Quota sampling is useful when time is limited, a sampling frame is not available, the research
budget is very tight or when detailed accuracy is not important. You can also choose how many
of each category is selected.
Scales of measurement
There are five measurement scales are used:
• Nominal Data
• Ordinal Data
• Rank Data
• Discrete Data
• Continuous Data
Nominal data
Nominal variables include categories of people, events, and other phenomena are named. Often
we do not need the full power of numbers for every application. To make this point clear we
classify our use of numbers into different class. For example, one kind of data is what we call a
nominal data; when we label males as 0, females as 1, then that’s nominal data. Another
example of nominal data is if we use 0 to denote who's alive and 1 for denoting people who are
dead. In both these examples, they are nominally numbers, just 0 or 1.
The only property we're making use of the number system here is that 0 is different from 1.

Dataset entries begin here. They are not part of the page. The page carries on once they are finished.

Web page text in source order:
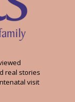
real stories
visit
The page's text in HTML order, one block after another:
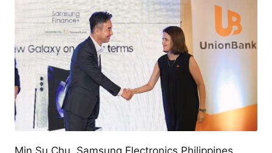
Min Su Chu, Samsung Electronics Philippines
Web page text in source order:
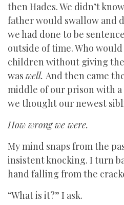
then Hades. We didn’t
father would swallow and
we had done to be
outside of time. Who
children without giving
was well. And then came
middle of our prison with
we thought our newest
How wrong we were.
My mind snaps from the
insistent knocking. I turn
hand falling from the
“What is it?” I ask.
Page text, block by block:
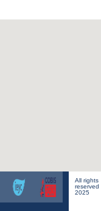
All rights
reserved
2025

We're not saying 1 is bigger than 0. We're not saying that 1 is one unit away from 0. Simply that
0 and 1 are different. This is the simplest example we have of nominal data. This is sometimes
called binary data or dichotomous data, depending upon whether you prefer the Greek or the
Latin root for two.
But it doesn't just have to have two values. For example, if we're looking at blood groups, here
we would need four values: one each for blood groups A, B, AB and O.
They are exhaustive in nature, and are mutually exclusive. These categories are discrete and
non-continuous. The Statistical operations permissible are: counting of frequency, Percentage,
Proportion, mode, and coefficient of contingency.
Ordinal data
It is second in terms of its refinement as a means of classifying information. It incorporates the
functions of nominal scale. The ordinal scale is used to arrange (or rank) individuals into a
sequence ranging from the highest to lowest. For example, we might classify some disease as
mild, moderate, or severe, where we might label mild as a 1, moderate as a 2, and severe a 3.
We use the order of the data because 2 is a little bit more severe than 1, and 3 is a little bit more
severe than 2. So the order is important.
Rank data
Rank data is sort of like when we just had the Olympics, the person who finishes first gets the
gold medal. The person who finishes second gets the silver. It doesn't matter how far behind the
second is from the first. It's just that the second one finished second. So it could be a fraction of
a second, to finish second, later than the first. Or it could be a few minutes. It doesn't matter.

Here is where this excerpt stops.